(Problem to work on):
Go through the data below and return each line where the string "song" occurs.

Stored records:
※
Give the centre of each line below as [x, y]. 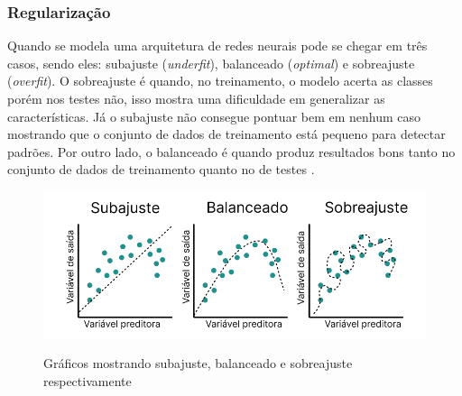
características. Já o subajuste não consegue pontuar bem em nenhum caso [214, 116]
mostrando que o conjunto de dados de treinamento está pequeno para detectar [226, 134]
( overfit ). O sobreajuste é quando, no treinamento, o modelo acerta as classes [220, 81]
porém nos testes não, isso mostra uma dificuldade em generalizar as [196, 98]
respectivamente [88, 380]
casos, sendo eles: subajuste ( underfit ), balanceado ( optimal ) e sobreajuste [211, 63]
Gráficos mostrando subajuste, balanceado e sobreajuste [198, 363]
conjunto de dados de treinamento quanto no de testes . [161, 169]
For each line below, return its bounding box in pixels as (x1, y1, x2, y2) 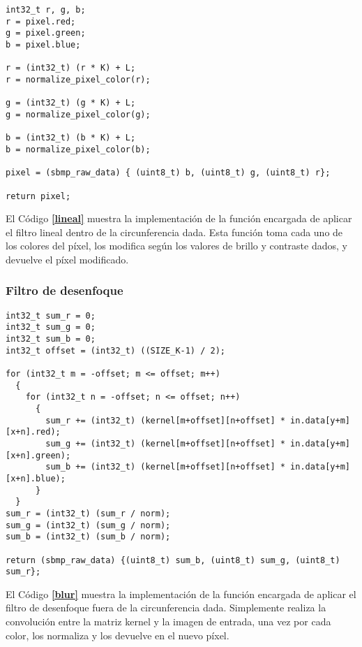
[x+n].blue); (6, 473, 66, 484)
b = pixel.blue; (6, 39, 81, 50)
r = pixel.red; (6, 16, 76, 27)
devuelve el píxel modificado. (6, 252, 129, 266)
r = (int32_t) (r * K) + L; (6, 63, 136, 73)
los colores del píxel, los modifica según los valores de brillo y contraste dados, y (6, 238, 347, 253)
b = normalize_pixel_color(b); (6, 144, 151, 154)
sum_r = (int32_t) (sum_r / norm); (6, 508, 171, 518)
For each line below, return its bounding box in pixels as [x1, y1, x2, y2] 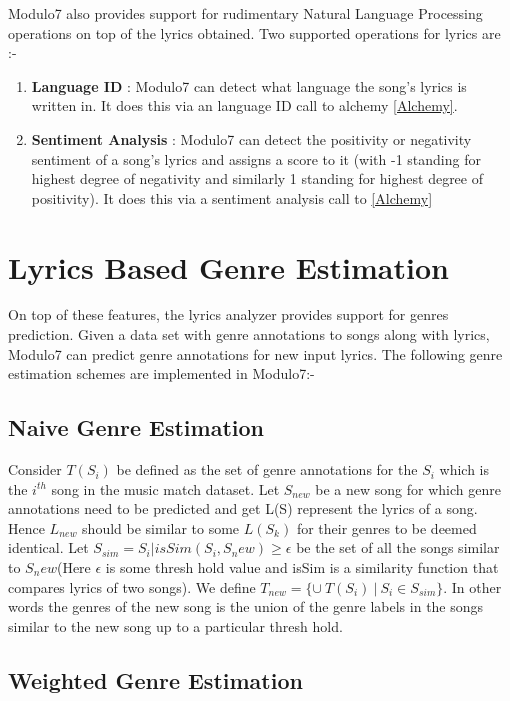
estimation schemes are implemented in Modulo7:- [8, 363, 315, 384]
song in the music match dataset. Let [51, 478, 280, 499]
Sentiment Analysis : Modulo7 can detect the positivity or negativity [31, 128, 472, 149]
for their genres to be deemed [296, 517, 477, 538]
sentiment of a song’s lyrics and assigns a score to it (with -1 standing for [31, 148, 481, 169]
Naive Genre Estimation [8, 412, 264, 443]
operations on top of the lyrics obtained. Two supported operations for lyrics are [8, 22, 501, 43]
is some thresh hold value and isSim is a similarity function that [105, 557, 499, 578]
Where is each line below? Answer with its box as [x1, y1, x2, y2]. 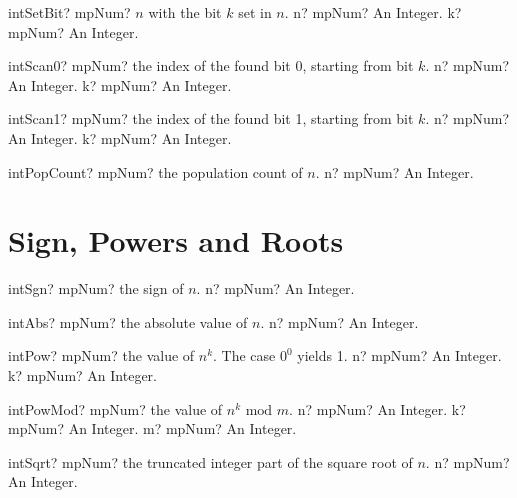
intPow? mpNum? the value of [8, 345, 195, 366]
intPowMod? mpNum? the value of [8, 398, 223, 419]
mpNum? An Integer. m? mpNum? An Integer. [8, 418, 297, 439]
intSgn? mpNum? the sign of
※
(Answer to this task):
song in the music match dataset. Let [51, 478, 280, 499]
sentiment of a song’s lyrics and assigns a score to it (with -1 standing for [31, 148, 481, 169]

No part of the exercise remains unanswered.